Viewpoints: For Customers, Feelings Count More than Reason in Picking a Provider

One evening not long ago 11 financial services commercials vied for viewers’ attention during a single hour of programming on a single network station.

That kind of pileup reflects a staggering proliferation of traditional and online financial services brands apparently aspiring to serve the needs of every possible consumer in every imaginable demographic. There are so many of you out there appealing to such a comprehensive cross-segment of potential customers that it’s harder and harder to get your message heard, let alone distinguish yourself from your competitors.

Conventional wisdom in financial services marketing holds that your customers and potential customers make their choices on the basis of rational product messages. Supposedly, factors like lower fees, accessible financial advisers, convenient office locations, and easy access to cash help determine which providers they will choose.

Most of you have tailored your marketing messages to this truism. The majority of financial services providers speak in terms of functional benefits — facts, figures, and quantifiable, tangible advantages — in their attempts to forge a consumer connection.

But this conventional wisdom couldn’t be more wrong.

At Grey Worldwide, we have investigated why your customers make the financial services choices they make. And our research reveals something surprising: The financial services brands that survive will be the ones that go beyond the facts; they appeal to customers’ feelings.

Our research began with a hunch: If feelings play such a big role in marketing packaged and other goods and services, where there is a great deal of product parity for competing brands, why wouldn’t it work in marketing financial services brands as well? After all, is there anything more charged than the feelings we have about our own money? Wouldn’t it make sense to try to connect with customers on an emotional as well as a purely rational level?

Our first step in attempting to answer these questions was an audit of the heavily advertised, highly competitive credit card market.

We discovered that the heaviest hitters — American Express, MasterCard, and Visa — all go beyond simple rational appeals to build an emotional connection. American Express is about the privilege of belonging and affinity (“Cardmember since …”); MasterCard’s “Priceless” campaign communicates that this card is much more than a piece of plastic that enables transactions; and Visa opens doors and makes you feel welcome (“Everywhere you want to be”).

We had a starting point: These companies, the most successful in the category, all understand the value of forging an emotional bond between their brands and their customers.

Our next step was a survey of 500 of your best potential customers. We chose people who invested in stocks, bonds, and/or mutual funds with a brokerage firm and consider themselves “actively involved” in their own financial planning and investment decisions.

We split the sample in half. The first group was asked to rate brands purely by functional attributes. The second group ranked them by six emotional factors:

• Familiarity — the degree to which we feel we know the brand, understand the brand, wish to get to know it.

• Relevance — the degree to which we feel the brand is immediately meaningful, a good fit.

• Accessibility — the degree to which we feel the brand is approachable, obtainable.

• Affinity — the degree to which we feel the brand is similar to us.

• Identification — the degree to which we feel the brand understands, shares, sympathizes with our thoughts and feelings.

• Desirability — the degree to which we feel the brand is worth wanting and having.

We also generated an index that would allow us to measure how much people felt the brand personality had in common with their own personality.
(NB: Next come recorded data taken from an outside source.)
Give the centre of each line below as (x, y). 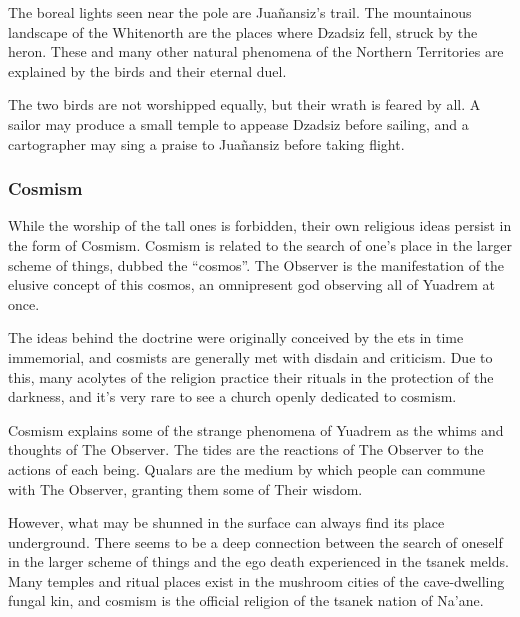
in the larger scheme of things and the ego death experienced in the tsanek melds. (258, 561)
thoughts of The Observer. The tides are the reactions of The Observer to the (246, 449)
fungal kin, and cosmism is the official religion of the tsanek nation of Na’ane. (246, 600)
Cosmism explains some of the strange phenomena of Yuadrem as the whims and (256, 429)
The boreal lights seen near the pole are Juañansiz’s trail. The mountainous (240, 12)
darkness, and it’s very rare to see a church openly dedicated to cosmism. (232, 396)
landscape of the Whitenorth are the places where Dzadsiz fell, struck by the (243, 31)
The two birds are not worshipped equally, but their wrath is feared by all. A (244, 104)
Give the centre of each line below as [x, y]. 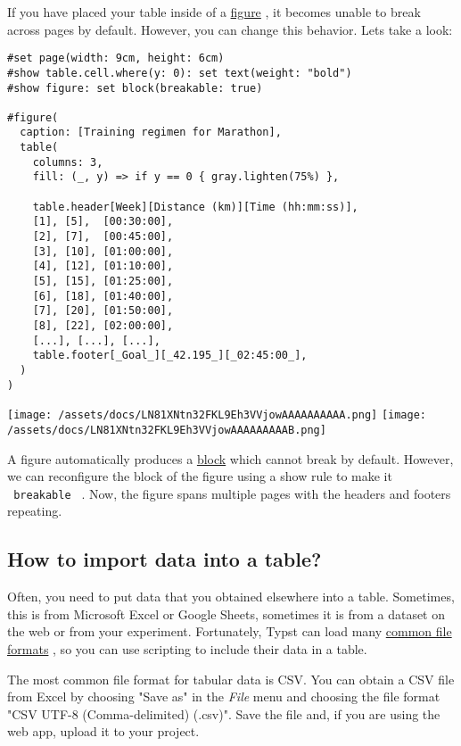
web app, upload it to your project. [103, 731]
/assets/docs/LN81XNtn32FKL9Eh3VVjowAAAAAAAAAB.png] [167, 430]
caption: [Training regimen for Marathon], [151, 133]
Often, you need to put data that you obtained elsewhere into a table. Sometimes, [231, 597]
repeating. [35, 511]
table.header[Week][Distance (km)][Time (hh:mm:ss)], [195, 207]
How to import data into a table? [165, 559]
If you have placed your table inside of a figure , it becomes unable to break [214, 12]
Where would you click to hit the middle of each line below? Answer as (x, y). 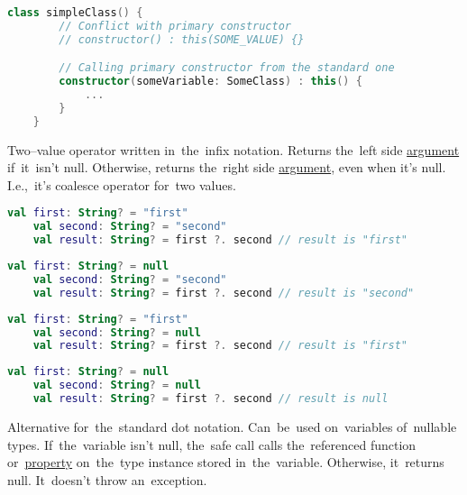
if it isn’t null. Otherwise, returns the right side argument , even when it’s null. (227, 167)
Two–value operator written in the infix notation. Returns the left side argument (233, 149)
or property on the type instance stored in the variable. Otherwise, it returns (226, 462)
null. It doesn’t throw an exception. (107, 479)
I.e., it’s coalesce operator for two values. (122, 184)
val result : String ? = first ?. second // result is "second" (224, 293)
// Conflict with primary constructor (175, 26)
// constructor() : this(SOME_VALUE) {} (182, 39)
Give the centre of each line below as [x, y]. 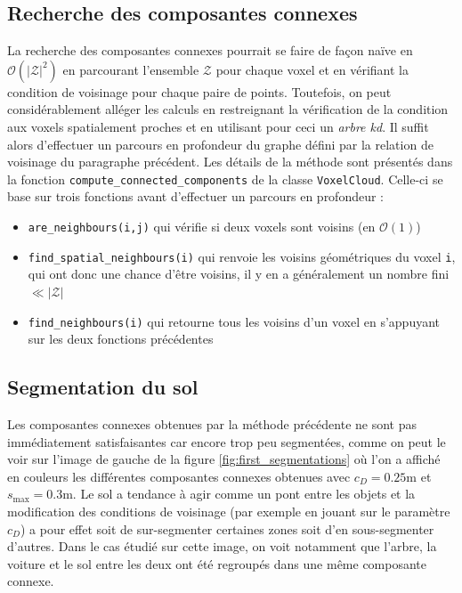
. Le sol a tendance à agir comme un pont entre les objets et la [244, 494]
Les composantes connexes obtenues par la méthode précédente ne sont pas [212, 423]
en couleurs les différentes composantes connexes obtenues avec [179, 476]
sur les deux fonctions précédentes [121, 339]
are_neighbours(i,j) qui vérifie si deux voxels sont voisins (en [202, 227]
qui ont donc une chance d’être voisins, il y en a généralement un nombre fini [239, 274]
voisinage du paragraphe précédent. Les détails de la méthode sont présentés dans [230, 162]
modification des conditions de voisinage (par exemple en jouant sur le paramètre [229, 511]
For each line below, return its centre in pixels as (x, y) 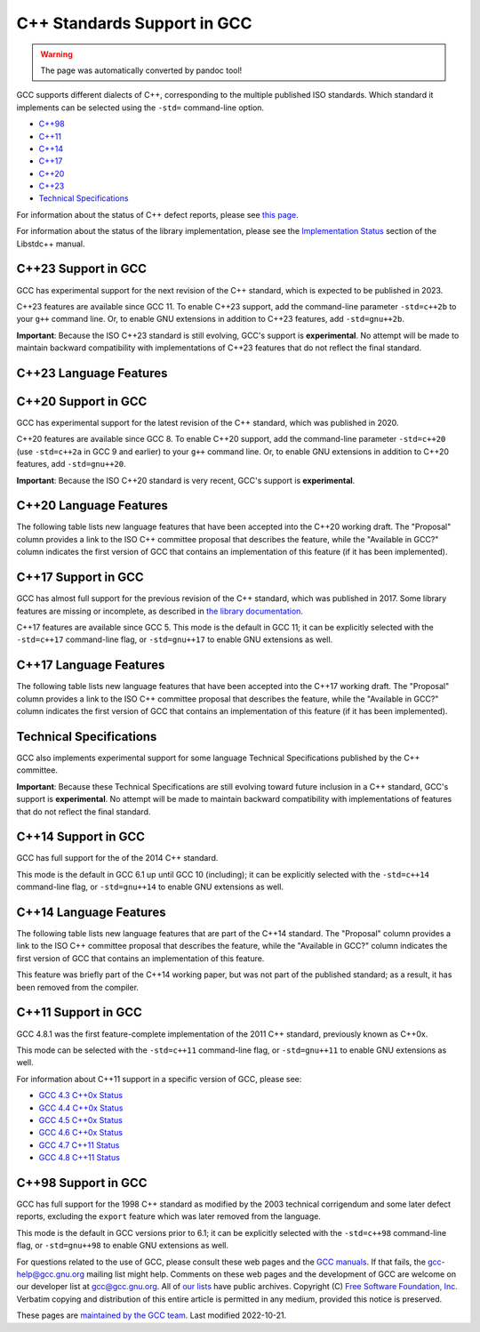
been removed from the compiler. (78, 987)
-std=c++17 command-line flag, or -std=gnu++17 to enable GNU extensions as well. (175, 639)
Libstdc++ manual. (51, 244)
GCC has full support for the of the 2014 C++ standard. (117, 858)
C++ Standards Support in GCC (134, 23)
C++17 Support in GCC (80, 578)
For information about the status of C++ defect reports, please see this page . (158, 214)
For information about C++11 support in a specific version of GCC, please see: (159, 1079)
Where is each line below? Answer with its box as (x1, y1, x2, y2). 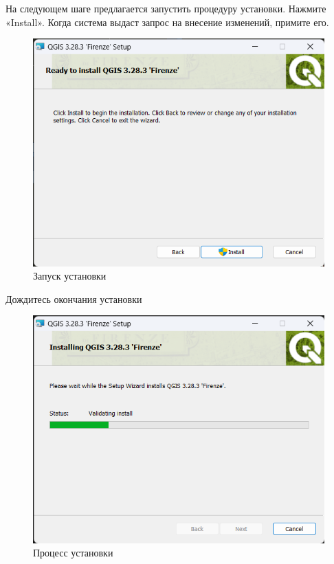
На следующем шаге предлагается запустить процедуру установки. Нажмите (5, 1, 326, 15)
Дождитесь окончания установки (5, 291, 142, 306)
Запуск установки (33, 269, 107, 283)
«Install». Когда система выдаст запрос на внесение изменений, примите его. (5, 14, 329, 29)
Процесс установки (33, 545, 113, 560)

We then asked those respondents to tell us which was the best brand for them.

Our data suggest a remarkable correlation. In the financial services category, a person’s degree of emotional connection to a brand is a much more reliable predictor of brand preference than his or her assessment of the brand’s functional attributes.

And just as significantly, we discovered that investors do not differentiate among dozens of financial services brands on the basis of functional attributes. They do, however, see differences among brands when it comes to the emotional factors we polled on.

The bottom line: When it comes to driving brand preference in the world of financial services, functional attributes simply do not mean anything by themselves. Emotional factors have the power to drive a customer to a specific brand.

Our research suggests a new solution for financial services providers looking to break through the clutter and connect with more potential customers. It’s probably not the solution you were expecting. But it’s one you can act on, and one we’re sure will make a difference for your brand.

Mr. Arno is an executive vice president of account management at the Grey Worldwide advertising agency. He heads its financial services group.